Frequently Asked Questions
Who can qualify to join this scientific experiment?
"Aspirants to this study should bear cardiac hypertrophy and be aged 18-40. The total number of applicants the project requires is 10 individuals."
Does this research accept individuals aged 45 or older as participants?
"To partake in this medical trial, applicants must be between 18 and 40 years old. Separately, 44 studies are available to people younger than the age of consent while 235 trials involve patients over 65."
What kind of risks would patients face if they received AAVrh.10hFXN, serotype rh.10 adeno-associated virus (AAV) gene transfer vector expressing the cDNA coding for human FXN?
"The safety of AAVrh.10hFXN, a rh.10 adeno-associated virus (AAV) gene transfer vector encoding human FXN cDNA, can be rated at 1 on our scale due to the limited evidence available from Phase 1 trials that support both its efficacy and security."
Are there any opportunities to participate in this experiment at the present moment?

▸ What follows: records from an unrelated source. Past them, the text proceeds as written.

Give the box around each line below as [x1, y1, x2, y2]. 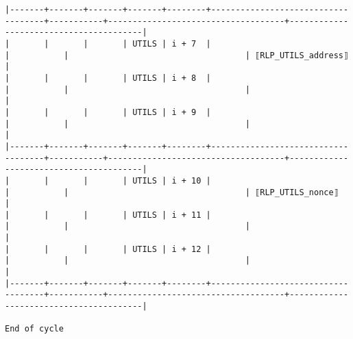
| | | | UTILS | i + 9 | [5, 107, 211, 117]
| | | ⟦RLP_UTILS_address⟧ [5, 50, 349, 60]
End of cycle [5, 324, 64, 334]
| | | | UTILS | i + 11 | [5, 210, 211, 220]
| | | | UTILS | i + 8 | [5, 73, 211, 83]
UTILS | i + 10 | [132, 175, 211, 186]
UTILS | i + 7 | [132, 38, 211, 49]
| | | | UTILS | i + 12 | [5, 244, 211, 254]
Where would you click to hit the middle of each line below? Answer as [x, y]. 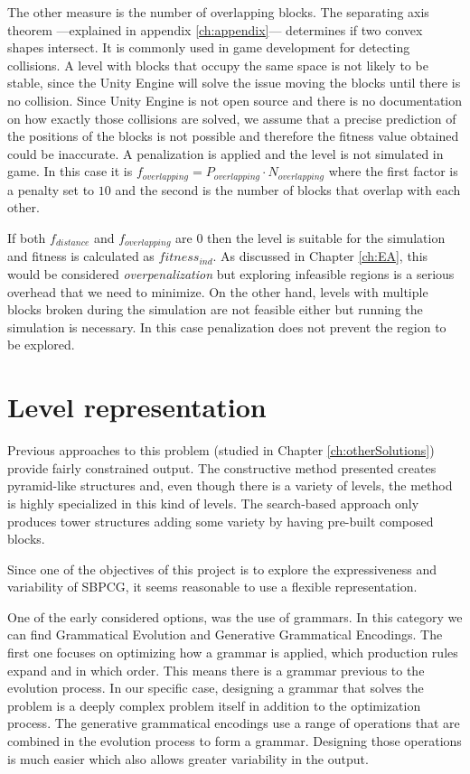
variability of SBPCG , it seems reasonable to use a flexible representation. [212, 587]
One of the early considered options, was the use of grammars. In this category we [235, 616]
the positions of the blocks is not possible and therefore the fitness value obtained [233, 136]
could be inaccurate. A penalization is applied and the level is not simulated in [226, 153]
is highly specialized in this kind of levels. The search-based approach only [213, 503]
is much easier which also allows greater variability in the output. [188, 758]
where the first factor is [393, 171]
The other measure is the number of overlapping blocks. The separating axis [218, 12]
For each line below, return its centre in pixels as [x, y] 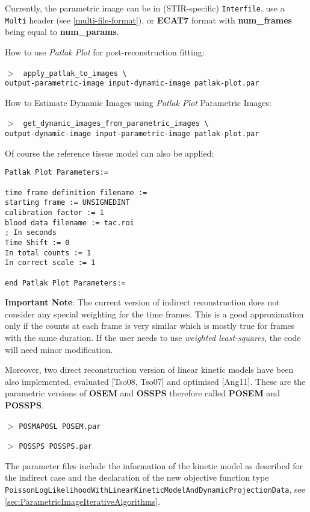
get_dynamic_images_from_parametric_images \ [116, 124]
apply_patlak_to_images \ [75, 73]
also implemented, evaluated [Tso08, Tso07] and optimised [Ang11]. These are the [155, 381]
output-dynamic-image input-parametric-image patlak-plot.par [132, 134]
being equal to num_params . [62, 32]
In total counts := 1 [48, 253]
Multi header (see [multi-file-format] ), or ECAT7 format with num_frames [148, 20]
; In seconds [31, 233]
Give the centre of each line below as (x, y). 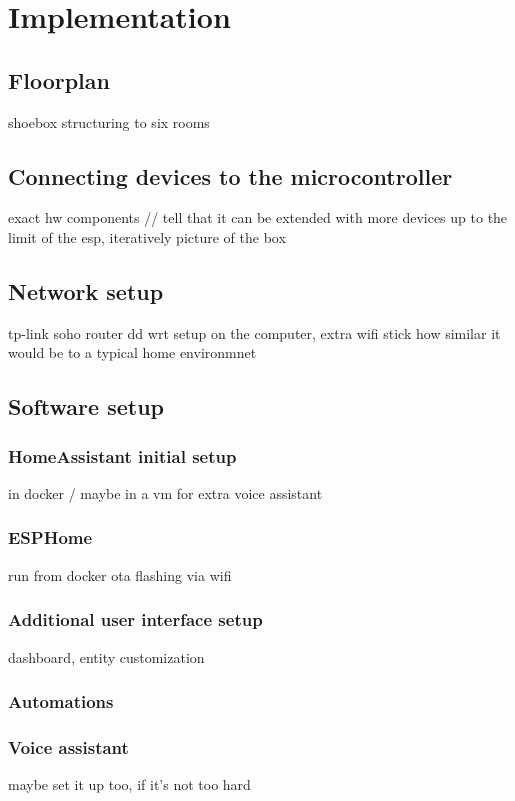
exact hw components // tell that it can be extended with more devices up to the (258, 217)
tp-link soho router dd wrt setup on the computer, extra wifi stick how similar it (254, 332)
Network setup (86, 290)
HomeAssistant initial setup (122, 455)
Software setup (86, 406)
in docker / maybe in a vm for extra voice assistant (165, 492)
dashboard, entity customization (106, 656)
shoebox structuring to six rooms (109, 121)
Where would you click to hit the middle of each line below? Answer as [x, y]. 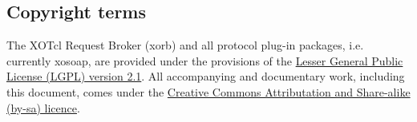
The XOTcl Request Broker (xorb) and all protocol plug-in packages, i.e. [185, 45]
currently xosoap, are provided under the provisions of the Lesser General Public [205, 60]
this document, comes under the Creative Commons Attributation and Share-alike [208, 91]
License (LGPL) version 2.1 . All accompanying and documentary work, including [206, 76]
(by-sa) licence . [43, 107]
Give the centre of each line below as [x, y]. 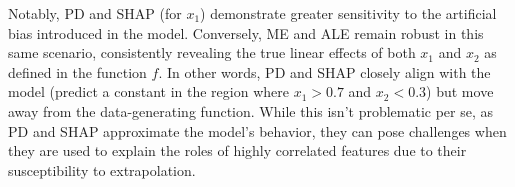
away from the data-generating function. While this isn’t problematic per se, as [251, 110]
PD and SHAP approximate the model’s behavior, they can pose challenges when [257, 130]
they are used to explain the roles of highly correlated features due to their [237, 150]
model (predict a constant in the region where [148, 91]
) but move [460, 91]
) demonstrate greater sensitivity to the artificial [348, 13]
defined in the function [77, 71]
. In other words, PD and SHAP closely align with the [324, 71]

"Clinicaltrials.gov displays that this medical experiment is currently recruiting participants, with postings beginning on February 22nd 2022 and more recently updated on July 15th of the same year."
How many individuals are enrolled in this experiment?
"Affirmative. Clinicaltrials.gov details that this research project, which was initially posted on February 22nd 2022, is actively searching for volunteers to participate. A total of 10 individuals need to be sourced from 1 medical facility."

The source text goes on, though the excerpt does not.